Please Obama regulate the fuck out of Wall Street.
 
not so dungshit, shareholders in finance companies have been shit on like they are the villians. It's the CEO's and boards who raid them of the billions that are making out.
Please Obama regulate the fuck out of Wall Street.

They haven't really been shit on. They own stock in insolvent companies and the stock isn't worthless as it should be. Instead, the government is going to give the financials shitloads of money in exchange for worthless "assets" under the fiction that the assets are actually worth something. The mark to market suspension just serves to set the stage. In the end, the shareholders make out like bandits.
 
that money would have been 1,000 times better spent splitting it between 50% rebates to earners under $250,000 and new banks that would lend gov controlled.
 
They haven't really been shit on. They own stock in insolvent companies and the stock isn't worthless as it should be. Instead, the government is going to give the financials shitloads of money in exchange for worthless "assets" under the fiction that the assets are actually worth something. The mark to market suspension just serves to set the stage. In the end, the shareholders make out like bandits.

I disagree. The stockholders have lost almost all of their investment. To say they haven't taken the brunt of this is ridiculous.

As for the mark to market... this is the exact environment to demonstrate the flaws in mark to market.

If Bank A and Bank B both own asset C, Bank B comes under financial stress and firesales its assets to raise capital... what is the real value of the asset they sold? The firesale price? Should Bank A suffer just because Bank B ran into problems?

Firesales create a downward spiral. Especially in Banks that rely on their assets to maintain capitalization.

I believe a temporary suspension should have been done 6 months ago. But doing it today is better than nothing. That said, IF they suspend mark to market, the Banks MUST show complete transparency in regards to their assets. Otherwise you end up with the same downward spiral in that investors would not know the true holdings risk.

As for the fed taking over distressed assets... to act like they have no value is simply ridiculous. All of those distressed loans will not default. So long as the government doesn't overpay for the assets, they will have the ability to get a return. But again, IF the banks participate in such a plan then future gains in the valuations of the banks need to be shared with the tax payers to help offset the portion of the loans that do go bad.
 
I disagree. The stockholders have lost almost all of their investment. To say they haven't taken the brunt of this is ridiculous.

As for the mark to market... this is the exact environment to demonstrate the flaws in mark to market.
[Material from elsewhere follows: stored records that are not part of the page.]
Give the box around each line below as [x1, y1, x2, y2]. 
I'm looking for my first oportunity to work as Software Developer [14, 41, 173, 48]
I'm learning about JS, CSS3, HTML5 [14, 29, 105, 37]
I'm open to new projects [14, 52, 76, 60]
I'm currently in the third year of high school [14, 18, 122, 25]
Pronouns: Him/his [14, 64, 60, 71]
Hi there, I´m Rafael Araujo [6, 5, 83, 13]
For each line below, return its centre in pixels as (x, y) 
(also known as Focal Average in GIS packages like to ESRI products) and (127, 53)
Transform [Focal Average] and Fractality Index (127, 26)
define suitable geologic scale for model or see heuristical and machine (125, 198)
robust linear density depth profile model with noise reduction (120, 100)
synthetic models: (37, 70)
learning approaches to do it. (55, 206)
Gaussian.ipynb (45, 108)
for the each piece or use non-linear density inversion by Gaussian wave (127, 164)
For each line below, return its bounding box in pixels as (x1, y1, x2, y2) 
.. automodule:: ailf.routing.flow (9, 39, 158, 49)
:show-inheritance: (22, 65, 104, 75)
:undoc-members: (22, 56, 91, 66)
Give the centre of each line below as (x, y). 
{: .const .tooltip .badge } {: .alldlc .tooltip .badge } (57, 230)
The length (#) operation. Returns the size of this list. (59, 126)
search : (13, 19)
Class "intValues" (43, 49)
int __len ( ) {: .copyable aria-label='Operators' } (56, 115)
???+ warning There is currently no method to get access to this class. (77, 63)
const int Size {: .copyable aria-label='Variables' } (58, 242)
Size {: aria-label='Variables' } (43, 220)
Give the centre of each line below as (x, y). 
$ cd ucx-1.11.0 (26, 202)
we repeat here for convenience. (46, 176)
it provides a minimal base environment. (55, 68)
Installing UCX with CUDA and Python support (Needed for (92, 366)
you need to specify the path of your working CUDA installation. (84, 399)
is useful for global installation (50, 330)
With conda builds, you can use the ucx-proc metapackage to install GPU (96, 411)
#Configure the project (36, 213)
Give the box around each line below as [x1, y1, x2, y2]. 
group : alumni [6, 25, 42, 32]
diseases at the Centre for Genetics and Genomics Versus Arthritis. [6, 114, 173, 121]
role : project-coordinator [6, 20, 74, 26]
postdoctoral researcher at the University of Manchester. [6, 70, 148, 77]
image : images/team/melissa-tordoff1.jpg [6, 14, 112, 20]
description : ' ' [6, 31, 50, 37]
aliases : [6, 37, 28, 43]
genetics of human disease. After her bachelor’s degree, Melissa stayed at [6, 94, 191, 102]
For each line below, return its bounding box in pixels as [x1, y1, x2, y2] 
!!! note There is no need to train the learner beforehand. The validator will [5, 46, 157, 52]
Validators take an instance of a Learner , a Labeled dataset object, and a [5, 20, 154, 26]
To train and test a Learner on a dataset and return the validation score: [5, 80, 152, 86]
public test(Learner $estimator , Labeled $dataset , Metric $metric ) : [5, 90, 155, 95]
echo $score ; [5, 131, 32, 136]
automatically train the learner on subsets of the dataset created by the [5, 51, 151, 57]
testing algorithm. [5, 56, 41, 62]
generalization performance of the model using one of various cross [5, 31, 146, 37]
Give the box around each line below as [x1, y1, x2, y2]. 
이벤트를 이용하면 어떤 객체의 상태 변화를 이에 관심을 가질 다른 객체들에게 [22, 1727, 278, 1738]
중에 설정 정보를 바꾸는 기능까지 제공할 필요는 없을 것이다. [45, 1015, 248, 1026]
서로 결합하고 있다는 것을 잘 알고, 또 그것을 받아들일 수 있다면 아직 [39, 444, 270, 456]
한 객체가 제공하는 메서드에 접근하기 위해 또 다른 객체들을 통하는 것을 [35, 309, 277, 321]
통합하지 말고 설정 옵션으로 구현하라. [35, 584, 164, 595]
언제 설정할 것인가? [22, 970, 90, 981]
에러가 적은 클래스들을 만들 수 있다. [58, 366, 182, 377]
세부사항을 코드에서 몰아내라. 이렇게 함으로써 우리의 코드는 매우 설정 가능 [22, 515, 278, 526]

If Bank A and Bank B both own asset C, Bank B comes under financial stress and firesales its assets to raise capital... what is the real value of the asset they sold? The firesale price? Should Bank A suffer just because Bank B ran into problems?

Firesales create a downward spiral. Especially in Banks that rely on their assets to maintain capitalization.
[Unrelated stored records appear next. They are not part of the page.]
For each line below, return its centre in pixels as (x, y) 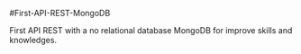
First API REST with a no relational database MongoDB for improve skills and (151, 30)
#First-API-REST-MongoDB (60, 13)
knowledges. (33, 40)
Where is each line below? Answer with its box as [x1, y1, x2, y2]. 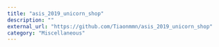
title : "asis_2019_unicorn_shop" [7, 10, 104, 17]
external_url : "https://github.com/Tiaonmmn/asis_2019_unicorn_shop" [7, 23, 213, 30]
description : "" [7, 17, 54, 23]
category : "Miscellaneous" [7, 29, 86, 37]
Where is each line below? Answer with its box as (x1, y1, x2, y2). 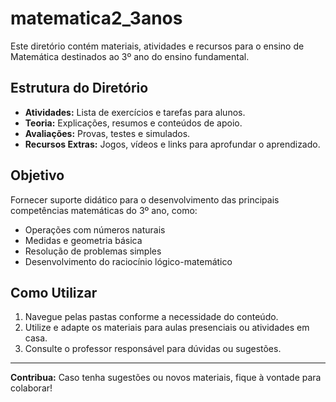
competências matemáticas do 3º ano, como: (10, 204, 198, 216)
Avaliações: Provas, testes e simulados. (24, 127, 191, 139)
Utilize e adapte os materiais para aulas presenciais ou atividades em (24, 322, 310, 334)
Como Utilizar (10, 284, 98, 301)
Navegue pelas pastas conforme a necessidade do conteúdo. (24, 311, 279, 323)
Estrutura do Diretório (10, 80, 149, 97)
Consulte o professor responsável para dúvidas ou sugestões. (24, 343, 282, 355)
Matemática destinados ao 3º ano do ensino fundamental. (10, 50, 250, 62)
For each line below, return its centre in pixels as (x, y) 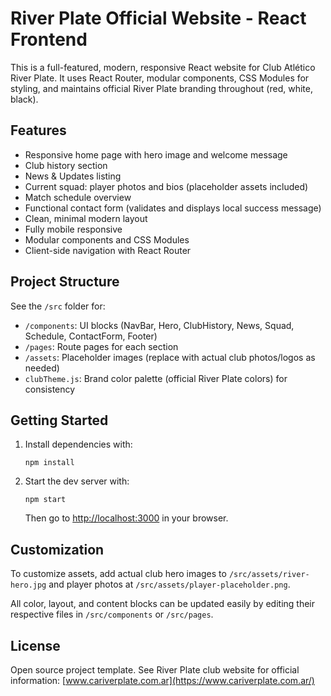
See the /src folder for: (58, 306)
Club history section (66, 165)
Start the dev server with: (77, 481)
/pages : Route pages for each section (101, 346)
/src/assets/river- (269, 575)
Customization (57, 549)
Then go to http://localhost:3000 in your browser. (126, 518)
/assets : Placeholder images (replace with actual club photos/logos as (170, 357)
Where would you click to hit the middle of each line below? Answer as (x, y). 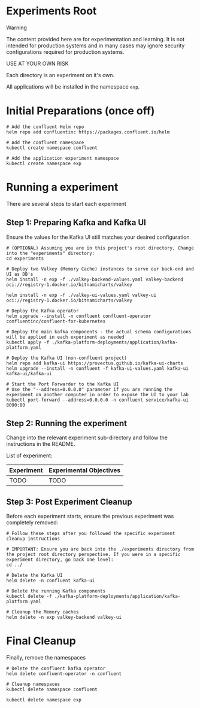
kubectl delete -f (29, 597)
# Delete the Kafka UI (34, 576)
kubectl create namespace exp (44, 163)
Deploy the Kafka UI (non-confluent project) (69, 358)
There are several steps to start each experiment (66, 203)
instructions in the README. (41, 444)
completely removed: (32, 522)
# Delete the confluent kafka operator (56, 669)
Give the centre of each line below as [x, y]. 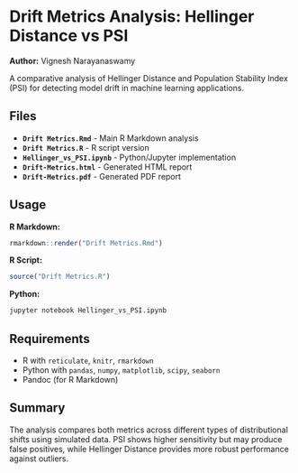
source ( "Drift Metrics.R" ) [60, 277]
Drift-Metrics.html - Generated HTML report [107, 167]
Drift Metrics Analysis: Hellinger [132, 17]
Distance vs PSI [69, 36]
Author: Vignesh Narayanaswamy [72, 60]
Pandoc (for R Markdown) [70, 380]
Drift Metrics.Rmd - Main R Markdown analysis [111, 138]
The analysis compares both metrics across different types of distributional [149, 430]
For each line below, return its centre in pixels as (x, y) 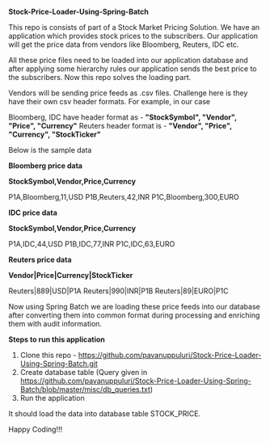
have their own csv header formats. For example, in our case (110, 101)
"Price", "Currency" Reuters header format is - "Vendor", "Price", (120, 126)
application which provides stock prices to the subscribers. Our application (133, 36)
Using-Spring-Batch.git (59, 364)
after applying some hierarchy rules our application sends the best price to (133, 69)
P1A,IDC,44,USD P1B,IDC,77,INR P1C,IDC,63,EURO (92, 244)
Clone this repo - (48, 355)
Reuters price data (40, 259)

I believe a temporary suspension should have been done 6 months ago. But doing it today is better than nothing. That said, IF they suspend mark to market, the Banks MUST show complete transparency in regards to their assets. Otherwise you end up with the same downward spiral in that investors would not know the true holdings risk.

As for the fed taking over distressed assets... to act like they have no value is simply ridiculous. All of those distressed loans will not default. So long as the government doesn't overpay for the assets, they will have the ability to get a return. But again, IF the banks participate in such a plan then future gains in the valuations of the banks need to be shared with the tax payers to help offset the portion of the loans that do go bad.
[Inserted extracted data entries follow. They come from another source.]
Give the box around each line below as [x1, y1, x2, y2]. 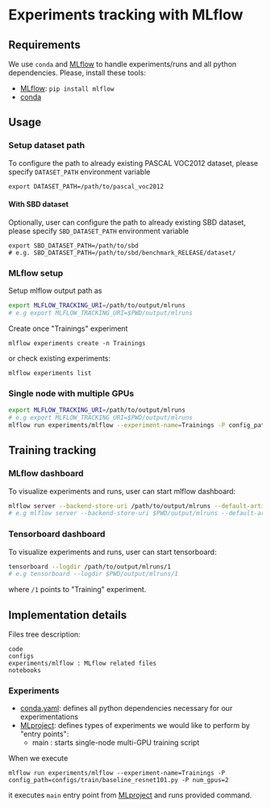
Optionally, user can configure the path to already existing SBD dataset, [8, 217, 246, 227]
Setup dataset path [8, 140, 85, 151]
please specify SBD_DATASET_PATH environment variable [8, 226, 190, 235]
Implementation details [8, 608, 127, 622]
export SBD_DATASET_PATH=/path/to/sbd [8, 241, 139, 250]
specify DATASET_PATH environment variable [8, 167, 151, 176]
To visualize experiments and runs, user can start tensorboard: [8, 547, 217, 556]
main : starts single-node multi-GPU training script [31, 738, 200, 747]
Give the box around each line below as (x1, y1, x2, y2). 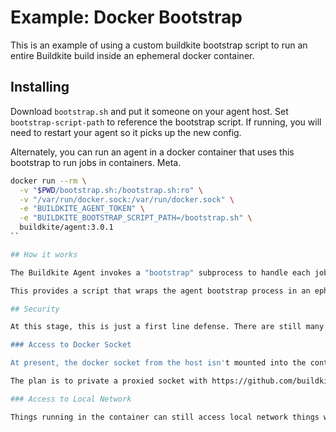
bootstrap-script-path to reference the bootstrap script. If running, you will (10, 116, 322, 128)
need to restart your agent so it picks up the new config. (10, 126, 242, 138)
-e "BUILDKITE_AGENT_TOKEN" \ (19, 204, 145, 214)
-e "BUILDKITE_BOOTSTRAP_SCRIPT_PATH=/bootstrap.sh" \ (19, 213, 253, 223)
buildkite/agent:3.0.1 (19, 222, 114, 233)
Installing (10, 79, 70, 96)
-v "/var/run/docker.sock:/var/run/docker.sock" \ (19, 194, 235, 205)
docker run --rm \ (10, 176, 87, 186)

1) In a utopian capitalist paradise the shareholders would have nothing, the companies would be insolvent and the bankruptcy courts would be very very busy. The mere fact that the shareholders currently own stock that is worth anything is something for which they should thank their fellow citizens on the street. And it's only going to get better for the shareholders and worse for the rest of us.

2) That analysis pretends that there isn't a market for the stuff right now and also pretends that the firesale price isn't the right price. There is a market. It just isn't what the banks want it to be at. Right now people are buying these very assets at roughly 36 cents on the dollar. The assets aren't worth much more than that and sure as shit aren't worth double that.

Your whole analysis rests on the fictitious assumption that the assets are worth something significant to begin with. They aren't. If they were worth much people would buy them. Paying more than market rates is over-paying.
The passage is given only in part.